This problem was both a triumph and an incredibly frustrating experience.  The problem itself was really cool and the ultimate answer was simple yet nontrivial.  However, the OP accepted an incorrect answer whose author admitted that he didn’t know what he was doing.  This is where I learned that Math.SE can be, like any democracy, an inherently chaotic place.  Fortunately, a little sunlight that was shone on the problem righted the ship.  Lesson: things do work well enough if you have patience.

$$\sum_{k=-\infty}^{\infty} \left (\frac{\sin{k}}{k} \right )^2 = \pi$$

This was actually a nontrivial application of Parseval’s theorem.  This is one of those solutions that looks very simple to understand but was a little tough to formulate.  I find that people here appreciate such solutions and up vote frequently – this was my most-upvoted solution for a few months.  I also found that when a solution gets a lot of upvotes, many other solutions follow.

  • 1 Apr 13 and 4 Apr 13: Inverse Laplace transform of $e^{-\sqrt{s}}$ and a solution to the heat equation on the half-line.
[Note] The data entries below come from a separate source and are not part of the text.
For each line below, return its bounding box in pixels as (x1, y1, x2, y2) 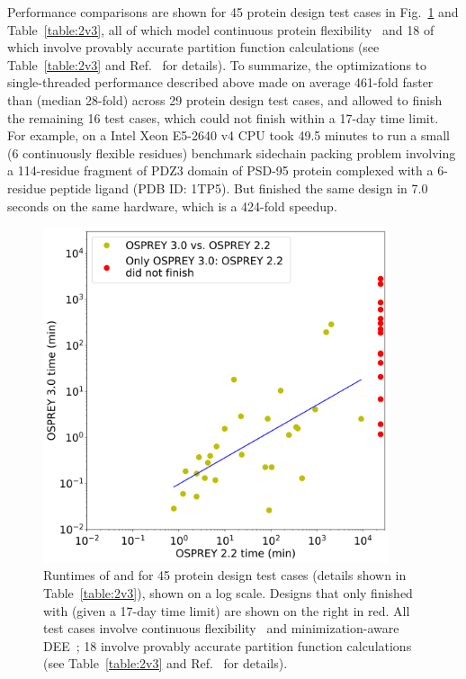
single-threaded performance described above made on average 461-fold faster (7, 73, 434, 92)
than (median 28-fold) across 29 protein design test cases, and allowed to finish (7, 90, 443, 109)
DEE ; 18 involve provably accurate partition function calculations (43, 636, 412, 655)
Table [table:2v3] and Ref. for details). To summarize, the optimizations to (7, 55, 427, 74)
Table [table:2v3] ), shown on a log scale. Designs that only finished (43, 584, 413, 603)
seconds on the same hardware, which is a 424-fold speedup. (7, 196, 337, 215)
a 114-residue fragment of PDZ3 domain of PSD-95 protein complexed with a (7, 161, 434, 180)
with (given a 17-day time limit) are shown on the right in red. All (43, 601, 410, 620)
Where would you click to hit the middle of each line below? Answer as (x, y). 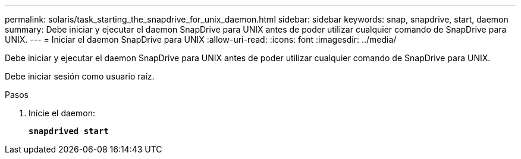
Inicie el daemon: (62, 113)
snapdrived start (69, 131)
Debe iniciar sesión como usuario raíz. (80, 76)
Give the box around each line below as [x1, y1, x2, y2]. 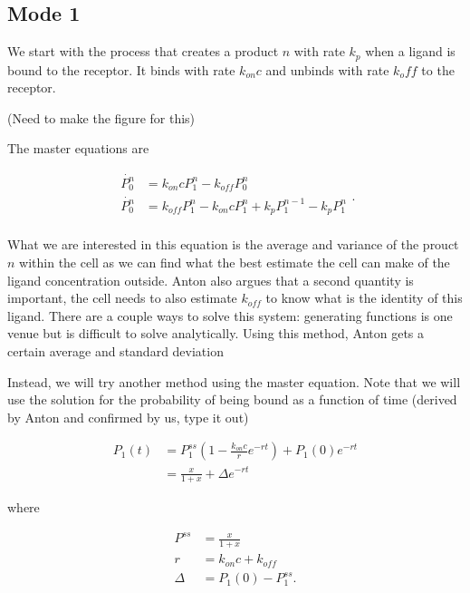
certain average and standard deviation [7, 342, 224, 361]
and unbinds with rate [265, 60, 389, 79]
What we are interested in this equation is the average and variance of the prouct [7, 235, 459, 254]
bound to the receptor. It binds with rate [7, 60, 235, 79]
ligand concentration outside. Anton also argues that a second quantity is [7, 270, 414, 289]
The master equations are [7, 139, 149, 158]
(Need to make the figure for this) [7, 108, 196, 127]
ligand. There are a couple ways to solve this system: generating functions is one [7, 306, 453, 325]
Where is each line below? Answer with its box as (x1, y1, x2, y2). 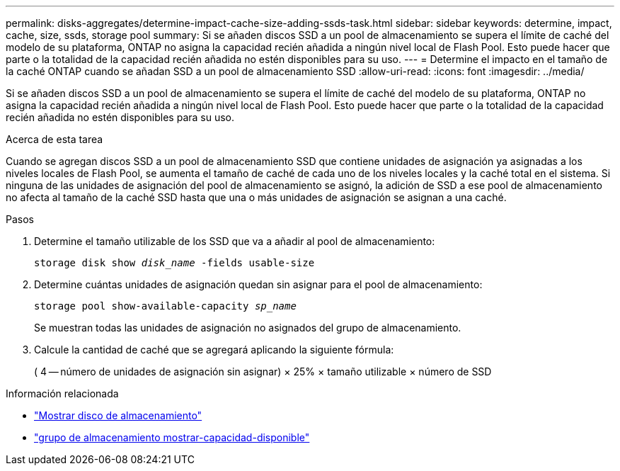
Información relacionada (6, 387, 119, 399)
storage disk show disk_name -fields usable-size (34, 257, 315, 268)
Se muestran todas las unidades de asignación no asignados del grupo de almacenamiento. (34, 322, 461, 334)
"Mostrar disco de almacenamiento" (34, 409, 202, 421)
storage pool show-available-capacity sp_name (34, 300, 297, 312)
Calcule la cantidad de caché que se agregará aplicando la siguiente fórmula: (34, 344, 394, 356)
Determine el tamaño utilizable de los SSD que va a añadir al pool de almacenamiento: (34, 235, 435, 247)
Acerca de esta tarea (6, 133, 103, 145)
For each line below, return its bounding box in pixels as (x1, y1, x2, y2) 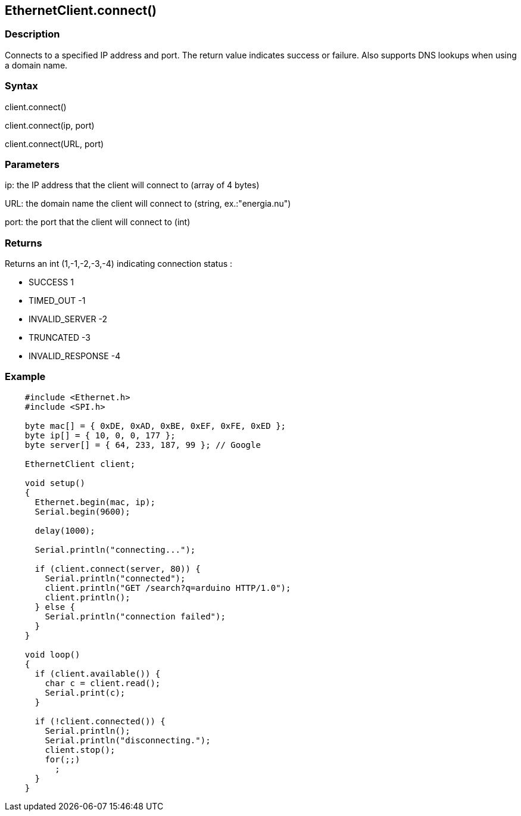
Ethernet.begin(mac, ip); (35, 497, 155, 507)
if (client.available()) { (35, 668, 161, 678)
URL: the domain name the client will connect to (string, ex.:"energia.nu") (5, 198, 291, 209)
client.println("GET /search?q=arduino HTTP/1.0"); (45, 583, 291, 593)
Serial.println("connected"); (45, 573, 186, 583)
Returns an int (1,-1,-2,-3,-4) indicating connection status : (5, 258, 233, 269)
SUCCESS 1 (29, 277, 74, 288)
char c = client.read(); (45, 678, 161, 688)
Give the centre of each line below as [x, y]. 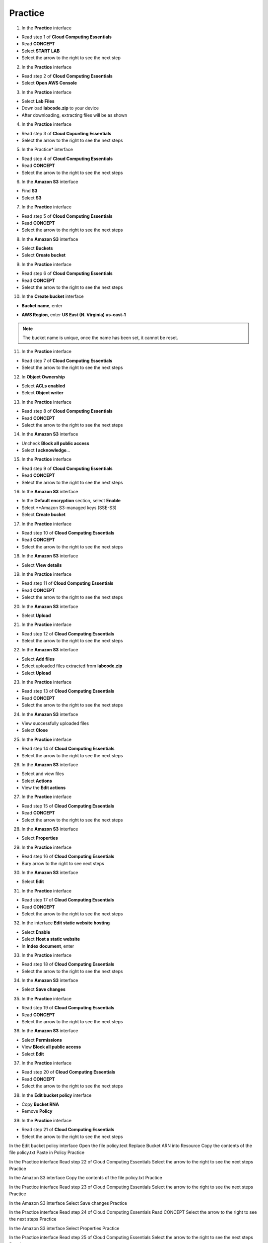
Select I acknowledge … [46, 450]
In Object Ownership [43, 377]
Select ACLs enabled [43, 386]
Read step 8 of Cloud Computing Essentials [67, 411]
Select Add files [38, 659]
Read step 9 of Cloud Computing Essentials [67, 468]
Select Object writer [43, 393]
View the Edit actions [44, 788]
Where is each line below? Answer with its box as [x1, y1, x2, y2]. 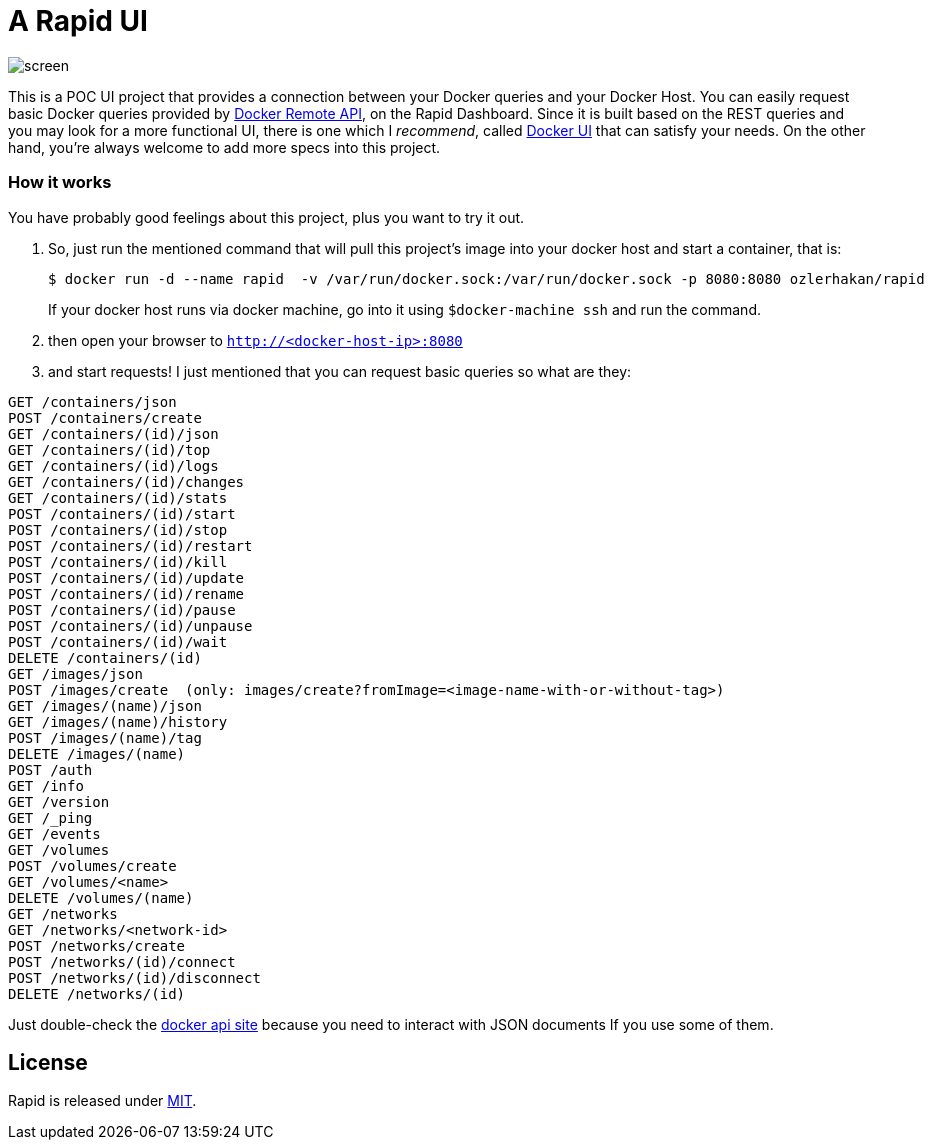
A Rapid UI [8, 4, 148, 38]
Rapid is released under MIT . [8, 1092, 197, 1110]
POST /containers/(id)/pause [8, 601, 236, 618]
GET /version [8, 793, 110, 810]
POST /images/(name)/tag [8, 729, 202, 746]
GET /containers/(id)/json [8, 425, 219, 442]
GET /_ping [8, 809, 93, 826]
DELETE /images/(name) [8, 745, 186, 762]
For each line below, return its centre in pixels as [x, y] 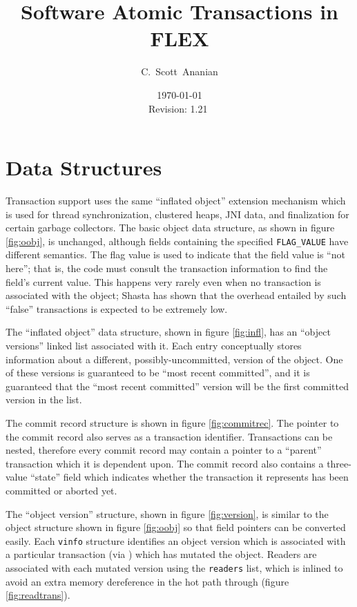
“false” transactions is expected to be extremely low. [117, 308]
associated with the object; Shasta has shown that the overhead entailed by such [176, 295]
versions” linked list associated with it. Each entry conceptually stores [154, 346]
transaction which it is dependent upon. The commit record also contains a [165, 463]
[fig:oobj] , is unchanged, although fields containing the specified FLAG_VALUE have [177, 241]
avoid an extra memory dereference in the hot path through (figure [147, 581]
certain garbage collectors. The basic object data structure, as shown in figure [170, 228]
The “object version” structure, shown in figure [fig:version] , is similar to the [167, 513]

Kind the same problem, sort of.  I would use the contour diagram I generated here in Microsoft Visio for many subsequent problems until I figured out an easy way to generate them in Mathematica.

  • 17 Apr 2013: Why do we choose the coefficients of the Fourier Series that way?

Basic question, but I think Prof. Holland would be proud of the way I explained it.

$$ \int_0^{\infty} dx \frac{\log{(1+x^2)}}{1+x^2} $$

The evaluation of this integral purely by Cauchy’s theorem was a breakthrough of sorts for me.  The colocation of a branch point and pole makes this one a challenge in the complex plane.  I learned here to embrace the divergences and have faith that they eventually would cancel.  I have been able to apply similar techniques to many subsequent problems.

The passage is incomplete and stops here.